If you have a library of Python routines you want to be accessible to your Python session, there is an easy way
to do this: in your .bashrc
file, include a line:
export PYTHONPATH=${PYTHONPATH}:«python code library directory»
Note this line should be included in a bash startup file, even if your user login default is C shell.
Compute Node Interactive Apps (MATLAB Proxy):
Documentation forthcoming
Compute Node Interactive Apps (RStudio Server):
Documentation forthcoming
Fileserver Interactive Apps (Jupyter Notebook):
Why run a svante-ood session on a file server? One major advantages: no wall time limit. And, file server usage is not monitored by the SLURM scheduler, so file server nodes are always available for use, even if other tasks are running concurrently. Moreover, if you are doing analysis involving heavy file input/output, your script will likely run much faster if the data are accessed locally, in other words running Python on the file server where the data are located (see Section 6.1.2). Typically, file servers are shared among research groups, so if you do monopolize a file server’s resources such as cores or RAM, your colleague in the office next door will be the one most likely to complain. That being said, when running a file server svante-ood session, there is a greater onus that you compute responsibily and/or check with your group members before fully taxing one of the servers.
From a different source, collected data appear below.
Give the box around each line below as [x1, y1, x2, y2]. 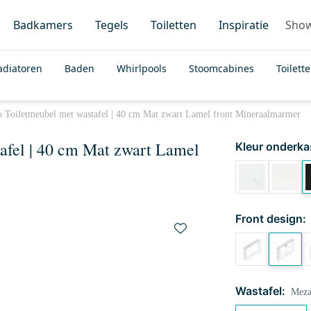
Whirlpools [117, 62, 167, 75]
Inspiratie [219, 17, 269, 33]
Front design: [235, 212, 306, 226]
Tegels [95, 17, 128, 33]
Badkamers [13, 17, 73, 33]
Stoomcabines [189, 62, 254, 75]
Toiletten [151, 17, 196, 33]
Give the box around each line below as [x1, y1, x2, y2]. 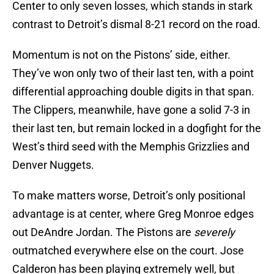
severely [194, 226, 235, 239]
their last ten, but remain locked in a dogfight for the [12, 122, 261, 135]
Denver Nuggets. [12, 158, 94, 172]
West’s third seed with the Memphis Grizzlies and [12, 140, 250, 154]
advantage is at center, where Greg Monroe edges [12, 207, 254, 221]
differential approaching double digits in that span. [12, 85, 254, 98]
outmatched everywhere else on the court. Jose [12, 244, 244, 257]
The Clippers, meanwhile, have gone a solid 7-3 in [12, 103, 250, 117]
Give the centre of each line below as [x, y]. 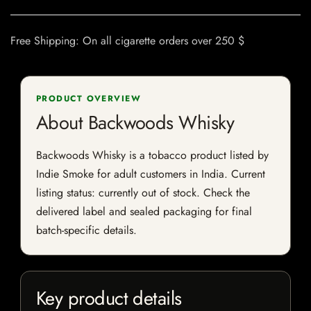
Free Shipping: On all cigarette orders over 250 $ [127, 41]
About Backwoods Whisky [135, 123]
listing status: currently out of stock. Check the [143, 193]
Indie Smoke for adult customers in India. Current [151, 174]
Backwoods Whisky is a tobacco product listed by [152, 155]
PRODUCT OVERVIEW [89, 99]
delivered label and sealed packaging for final [144, 212]
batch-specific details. [86, 230]

See Table 2.1 for a list of file servers and their resource specifications. Note also there is no restriction in using specific file servers even if you lack storage space there, but if you do plan to use significant resources, best to check with svante-admin@mit.edu beforehand.
After selecting the Fileserver Interactive Apps tab, the options and checkboxes are similar to those on the Compute Node Interactive Apps tab (which Anaconda module. custom Anaconda environments, PYTHONPATH, Anaconda module selection, and custom Anaconda installation), except for a pulldown menu at the top requiring the user to choose which file server to use. The blue Launch button will start up the session and pull up the My Interactive Sessions tab. As above, bring up the Notebook splash screen by hitting the Connect to Jupyter button.
My Interactive Sessions:
As noted above, this tab is automatically pulled up when you hit Connect to Jupyter or can be selected from the general svante-ood menu. All running svante-ood sessions for a user are listed, with option to delete any session. By clicking the Session ID link, a list of session-related files is pulled up; for debugging purposes, view these files to search for additional information on problems that might have occurred.
Log Out:
To completely log out of svante-ood, note that clicking the Log Out tab is insufficient; you must also completely quit the browser.